- _Given records_
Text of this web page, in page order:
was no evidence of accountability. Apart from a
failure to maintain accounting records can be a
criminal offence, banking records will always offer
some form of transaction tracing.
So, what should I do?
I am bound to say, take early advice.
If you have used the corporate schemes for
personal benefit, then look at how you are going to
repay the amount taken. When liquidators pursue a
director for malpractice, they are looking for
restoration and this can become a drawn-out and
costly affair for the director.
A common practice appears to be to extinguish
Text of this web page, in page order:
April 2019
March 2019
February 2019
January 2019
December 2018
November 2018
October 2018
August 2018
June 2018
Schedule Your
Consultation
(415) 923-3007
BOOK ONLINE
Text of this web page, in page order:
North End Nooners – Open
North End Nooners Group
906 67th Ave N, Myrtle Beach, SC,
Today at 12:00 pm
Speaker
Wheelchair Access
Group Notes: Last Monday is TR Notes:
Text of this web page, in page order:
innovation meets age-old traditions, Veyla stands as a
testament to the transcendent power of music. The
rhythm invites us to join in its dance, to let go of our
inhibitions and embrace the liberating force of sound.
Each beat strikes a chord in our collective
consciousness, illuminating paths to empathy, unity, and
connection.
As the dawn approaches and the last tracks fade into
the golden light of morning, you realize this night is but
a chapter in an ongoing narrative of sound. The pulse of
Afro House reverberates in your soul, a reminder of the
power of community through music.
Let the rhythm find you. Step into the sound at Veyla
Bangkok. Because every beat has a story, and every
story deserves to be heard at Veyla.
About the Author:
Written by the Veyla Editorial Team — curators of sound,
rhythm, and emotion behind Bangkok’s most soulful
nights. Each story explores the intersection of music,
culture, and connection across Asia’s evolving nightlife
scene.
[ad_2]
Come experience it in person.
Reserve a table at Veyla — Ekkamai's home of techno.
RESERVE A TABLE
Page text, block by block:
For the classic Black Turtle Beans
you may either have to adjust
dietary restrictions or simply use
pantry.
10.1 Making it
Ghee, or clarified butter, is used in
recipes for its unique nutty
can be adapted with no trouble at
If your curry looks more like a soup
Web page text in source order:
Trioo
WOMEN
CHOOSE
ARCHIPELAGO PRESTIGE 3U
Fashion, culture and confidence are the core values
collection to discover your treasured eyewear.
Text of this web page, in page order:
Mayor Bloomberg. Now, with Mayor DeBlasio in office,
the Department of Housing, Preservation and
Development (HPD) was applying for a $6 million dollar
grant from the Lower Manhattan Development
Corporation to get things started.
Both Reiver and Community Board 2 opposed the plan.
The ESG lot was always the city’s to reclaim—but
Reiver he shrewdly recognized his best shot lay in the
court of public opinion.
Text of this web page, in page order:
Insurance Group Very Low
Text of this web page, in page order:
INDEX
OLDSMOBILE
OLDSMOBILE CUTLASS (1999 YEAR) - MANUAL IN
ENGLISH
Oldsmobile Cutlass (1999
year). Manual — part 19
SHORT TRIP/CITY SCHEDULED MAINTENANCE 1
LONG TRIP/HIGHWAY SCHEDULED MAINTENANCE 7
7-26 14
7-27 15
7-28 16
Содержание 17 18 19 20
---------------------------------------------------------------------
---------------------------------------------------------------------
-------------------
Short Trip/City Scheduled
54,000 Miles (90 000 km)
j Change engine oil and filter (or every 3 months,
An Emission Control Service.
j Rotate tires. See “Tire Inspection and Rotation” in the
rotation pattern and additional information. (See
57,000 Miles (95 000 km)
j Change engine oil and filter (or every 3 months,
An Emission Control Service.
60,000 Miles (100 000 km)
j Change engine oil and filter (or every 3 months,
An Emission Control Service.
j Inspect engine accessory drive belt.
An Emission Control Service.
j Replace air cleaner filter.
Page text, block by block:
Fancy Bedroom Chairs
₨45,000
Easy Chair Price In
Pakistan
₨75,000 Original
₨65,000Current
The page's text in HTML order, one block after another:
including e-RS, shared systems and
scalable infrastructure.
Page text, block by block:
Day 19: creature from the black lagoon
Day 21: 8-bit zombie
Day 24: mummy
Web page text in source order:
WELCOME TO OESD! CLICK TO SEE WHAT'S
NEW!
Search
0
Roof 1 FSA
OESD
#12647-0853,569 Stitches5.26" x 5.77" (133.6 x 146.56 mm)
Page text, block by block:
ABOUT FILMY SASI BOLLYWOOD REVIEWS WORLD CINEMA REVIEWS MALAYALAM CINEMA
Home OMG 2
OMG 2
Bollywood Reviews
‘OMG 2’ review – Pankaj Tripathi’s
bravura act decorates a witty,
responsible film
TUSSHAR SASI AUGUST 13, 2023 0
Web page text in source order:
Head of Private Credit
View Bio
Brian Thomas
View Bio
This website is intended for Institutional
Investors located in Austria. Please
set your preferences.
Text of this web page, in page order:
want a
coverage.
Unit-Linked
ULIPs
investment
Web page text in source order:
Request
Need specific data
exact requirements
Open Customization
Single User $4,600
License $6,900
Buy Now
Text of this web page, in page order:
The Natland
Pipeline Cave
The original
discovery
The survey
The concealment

- _Work task_
What you return should be the records above, repeated exactly.

- _Exercise response_
Text of this web page, in page order:
was no evidence of accountability. Apart from a
failure to maintain accounting records can be a
criminal offence, banking records will always offer
some form of transaction tracing.
So, what should I do?
I am bound to say, take early advice.
If you have used the corporate schemes for
personal benefit, then look at how you are going to
repay the amount taken. When liquidators pursue a
director for malpractice, they are looking for
restoration and this can become a drawn-out and
costly affair for the director.
A common practice appears to be to extinguish
Text of this web page, in page order:
April 2019
March 2019
February 2019
January 2019
December 2018
November 2018
October 2018
August 2018
June 2018
Schedule Your
Consultation
(415) 923-3007
BOOK ONLINE
Text of this web page, in page order:
North End Nooners – Open
North End Nooners Group
906 67th Ave N, Myrtle Beach, SC,
Today at 12:00 pm
Speaker
Wheelchair Access
Group Notes: Last Monday is TR Notes:
Text of this web page, in page order:
innovation meets age-old traditions, Veyla stands as a
testament to the transcendent power of music. The
rhythm invites us to join in its dance, to let go of our
inhibitions and embrace the liberating force of sound.
Each beat strikes a chord in our collective
consciousness, illuminating paths to empathy, unity, and
connection.
As the dawn approaches and the last tracks fade into
the golden light of morning, you realize this night is but
a chapter in an ongoing narrative of sound. The pulse of
Afro House reverberates in your soul, a reminder of the
power of community through music.
Let the rhythm find you. Step into the sound at Veyla
Bangkok. Because every beat has a story, and every
story deserves to be heard at Veyla.
About the Author:
Written by the Veyla Editorial Team — curators of sound,
rhythm, and emotion behind Bangkok’s most soulful
nights. Each story explores the intersection of music,
culture, and connection across Asia’s evolving nightlife
scene.
[ad_2]
Come experience it in person.
Reserve a table at Veyla — Ekkamai's home of techno.
RESERVE A TABLE
Page text, block by block:
For the classic Black Turtle Beans
you may either have to adjust
dietary restrictions or simply use
pantry.
10.1 Making it
Ghee, or clarified butter, is used in
recipes for its unique nutty
can be adapted with no trouble at
If your curry looks more like a soup
Web page text in source order:
Trioo
WOMEN
CHOOSE
ARCHIPELAGO PRESTIGE 3U
Fashion, culture and confidence are the core values
collection to discover your treasured eyewear.
Text of this web page, in page order:
Mayor Bloomberg. Now, with Mayor DeBlasio in office,
the Department of Housing, Preservation and
Development (HPD) was applying for a $6 million dollar
grant from the Lower Manhattan Development
Corporation to get things started.
Both Reiver and Community Board 2 opposed the plan.
The ESG lot was always the city’s to reclaim—but
Reiver he shrewdly recognized his best shot lay in the
court of public opinion.
Text of this web page, in page order:
Insurance Group Very Low
Text of this web page, in page order:
INDEX
OLDSMOBILE
OLDSMOBILE CUTLASS (1999 YEAR) - MANUAL IN
ENGLISH
Oldsmobile Cutlass (1999
year). Manual — part 19
SHORT TRIP/CITY SCHEDULED MAINTENANCE 1
LONG TRIP/HIGHWAY SCHEDULED MAINTENANCE 7
7-26 14
7-27 15
7-28 16
Содержание 17 18 19 20
---------------------------------------------------------------------
---------------------------------------------------------------------
-------------------
Short Trip/City Scheduled
54,000 Miles (90 000 km)
j Change engine oil and filter (or every 3 months,
An Emission Control Service.
j Rotate tires. See “Tire Inspection and Rotation” in the
rotation pattern and additional information. (See
57,000 Miles (95 000 km)
j Change engine oil and filter (or every 3 months,
An Emission Control Service.
60,000 Miles (100 000 km)
j Change engine oil and filter (or every 3 months,
An Emission Control Service.
j Inspect engine accessory drive belt.
An Emission Control Service.
j Replace air cleaner filter.
Page text, block by block:
Fancy Bedroom Chairs
₨45,000
Easy Chair Price In
Pakistan
₨75,000 Original
₨65,000Current
The page's text in HTML order, one block after another:
including e-RS, shared systems and
scalable infrastructure.
Page text, block by block:
Day 19: creature from the black lagoon
Day 21: 8-bit zombie
Day 24: mummy
Web page text in source order:
WELCOME TO OESD! CLICK TO SEE WHAT'S
NEW!
Search
0
Roof 1 FSA
OESD
#12647-0853,569 Stitches5.26" x 5.77" (133.6 x 146.56 mm)
Page text, block by block:
ABOUT FILMY SASI BOLLYWOOD REVIEWS WORLD CINEMA REVIEWS MALAYALAM CINEMA
Home OMG 2
OMG 2
Bollywood Reviews
‘OMG 2’ review – Pankaj Tripathi’s
bravura act decorates a witty,
responsible film
TUSSHAR SASI AUGUST 13, 2023 0
Web page text in source order:
Head of Private Credit
View Bio
Brian Thomas
View Bio
This website is intended for Institutional
Investors located in Austria. Please
set your preferences.
Text of this web page, in page order:
want a
coverage.
Unit-Linked
ULIPs
investment
Web page text in source order:
Request
Need specific data
exact requirements
Open Customization
Single User $4,600
License $6,900
Buy Now
Text of this web page, in page order:
The Natland
Pipeline Cave
The original
discovery
The survey
The concealment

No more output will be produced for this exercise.